### WORK INSTRUCTIONS:
The lines to find are those in the entries that hold the word "possible"; copy every one of them.

Items from a dataset
● ● ● ● ● ● ●

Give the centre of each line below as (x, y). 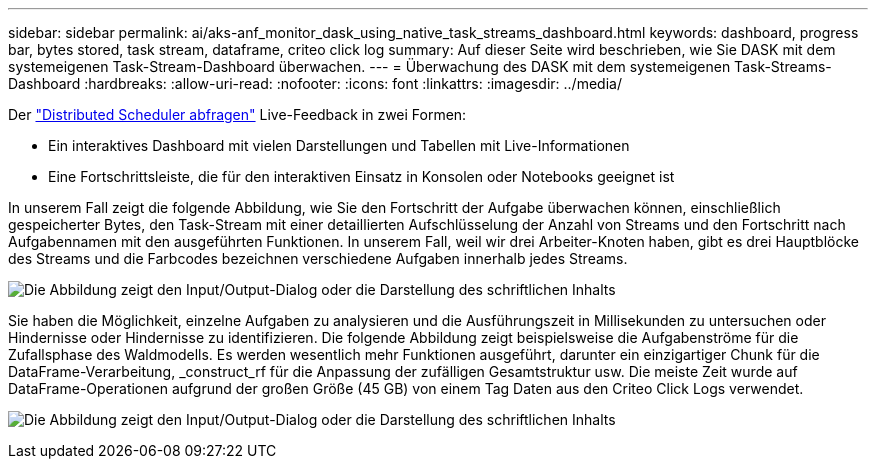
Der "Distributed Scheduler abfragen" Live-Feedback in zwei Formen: (237, 114)
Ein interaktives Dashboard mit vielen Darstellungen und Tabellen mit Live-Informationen (339, 145)
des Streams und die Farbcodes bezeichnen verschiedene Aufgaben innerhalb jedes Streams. (318, 258)
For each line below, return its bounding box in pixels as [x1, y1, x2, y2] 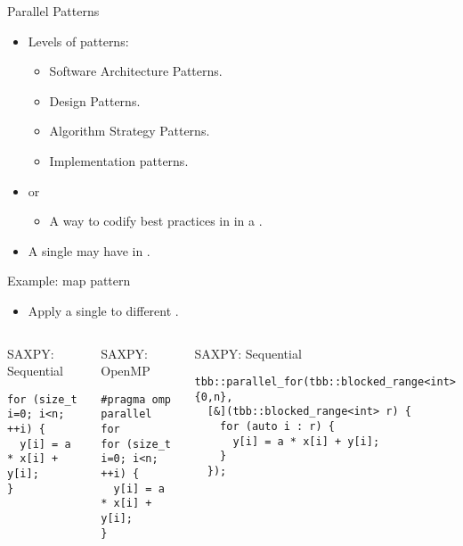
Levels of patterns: [28, 31, 129, 50]
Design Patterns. [49, 91, 141, 110]
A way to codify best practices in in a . [49, 211, 263, 230]
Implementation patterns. [49, 151, 189, 170]
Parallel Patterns [7, 2, 100, 20]
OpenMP [101, 361, 150, 380]
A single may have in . [28, 241, 150, 260]
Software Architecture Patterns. [49, 62, 223, 80]
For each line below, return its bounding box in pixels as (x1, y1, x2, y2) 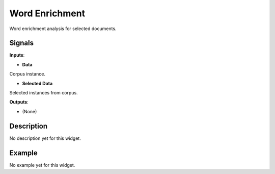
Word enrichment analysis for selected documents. (9, 26, 117, 32)
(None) (22, 108, 37, 114)
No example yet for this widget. (9, 162, 75, 168)
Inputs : (9, 52, 25, 58)
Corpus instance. (9, 71, 46, 77)
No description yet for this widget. (9, 135, 81, 141)
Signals (9, 39, 34, 47)
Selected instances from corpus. (9, 90, 78, 96)
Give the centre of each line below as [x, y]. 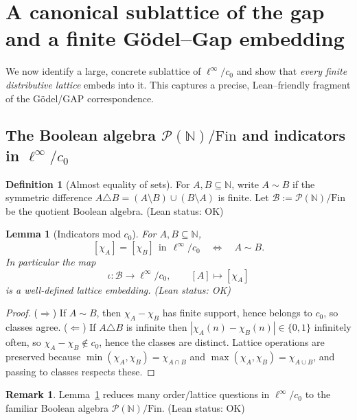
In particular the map [51, 262]
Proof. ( [22, 313]
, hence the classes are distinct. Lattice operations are [212, 342]
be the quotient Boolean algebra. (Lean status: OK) [115, 210]
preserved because [43, 356]
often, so [23, 342]
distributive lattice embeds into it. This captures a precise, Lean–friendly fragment [178, 84]
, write [245, 184]
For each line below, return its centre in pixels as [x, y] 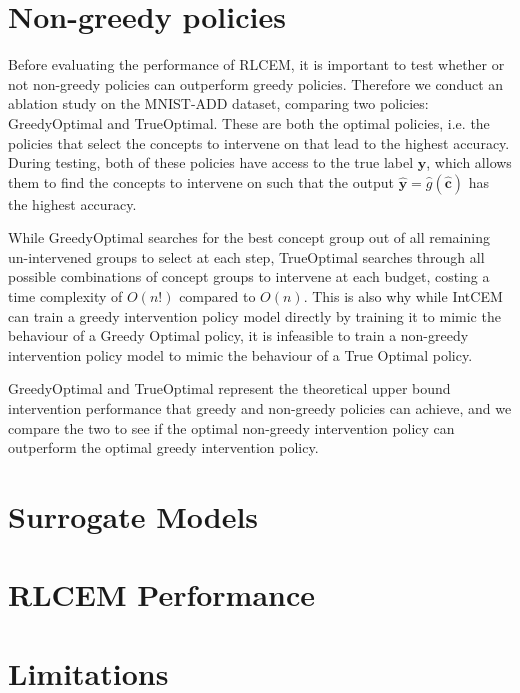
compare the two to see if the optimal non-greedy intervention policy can [231, 427]
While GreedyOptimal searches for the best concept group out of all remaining [249, 237]
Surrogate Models [133, 516]
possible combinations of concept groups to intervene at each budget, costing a [249, 276]
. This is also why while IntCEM [403, 296]
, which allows [469, 162]
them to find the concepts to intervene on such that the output [201, 181]
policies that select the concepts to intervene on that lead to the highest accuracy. [259, 142]
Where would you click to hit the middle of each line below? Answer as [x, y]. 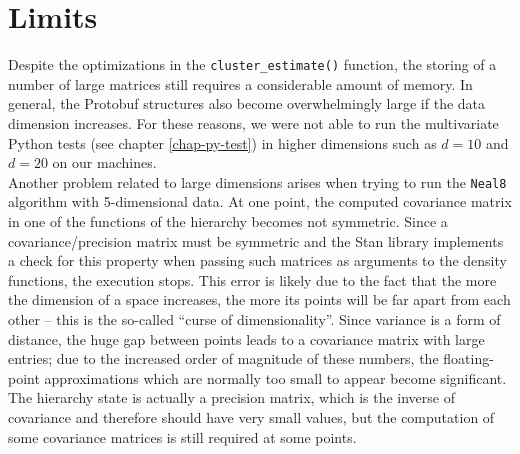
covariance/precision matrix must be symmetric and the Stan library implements [256, 240]
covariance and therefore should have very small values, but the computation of [251, 416]
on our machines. [104, 162]
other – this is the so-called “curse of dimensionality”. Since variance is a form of [254, 318]
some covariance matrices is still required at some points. [182, 436]
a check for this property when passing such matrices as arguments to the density [257, 260]
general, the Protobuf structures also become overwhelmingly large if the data [247, 103]
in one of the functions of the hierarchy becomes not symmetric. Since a [228, 221]
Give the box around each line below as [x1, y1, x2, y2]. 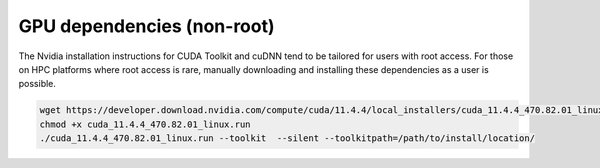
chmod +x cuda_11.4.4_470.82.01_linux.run [39, 118, 251, 130]
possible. [18, 78, 57, 90]
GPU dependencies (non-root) [18, 15, 275, 37]
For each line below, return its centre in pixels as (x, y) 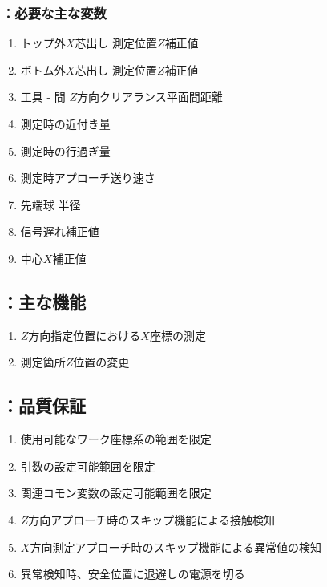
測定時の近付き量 (65, 123)
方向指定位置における (85, 335)
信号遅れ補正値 (60, 231)
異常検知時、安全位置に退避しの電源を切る (133, 574)
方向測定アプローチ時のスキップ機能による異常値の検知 (176, 547)
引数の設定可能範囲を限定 (88, 466)
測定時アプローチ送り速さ (88, 178)
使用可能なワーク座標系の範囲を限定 (116, 439)
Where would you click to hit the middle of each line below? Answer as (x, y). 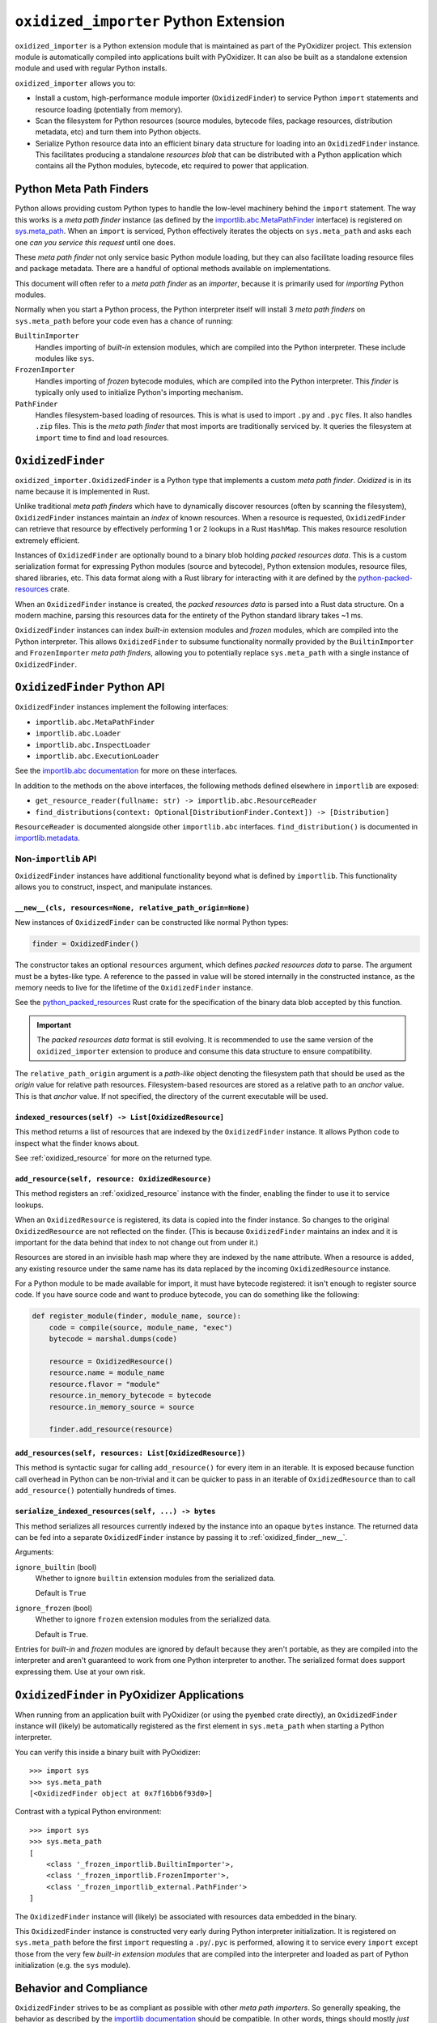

● ● ● ● ● ● ●

### WRITTEN REPLY:
possible combinations of concept groups to intervene at each budget, costing a [249, 276]
possible. [18, 78, 57, 90]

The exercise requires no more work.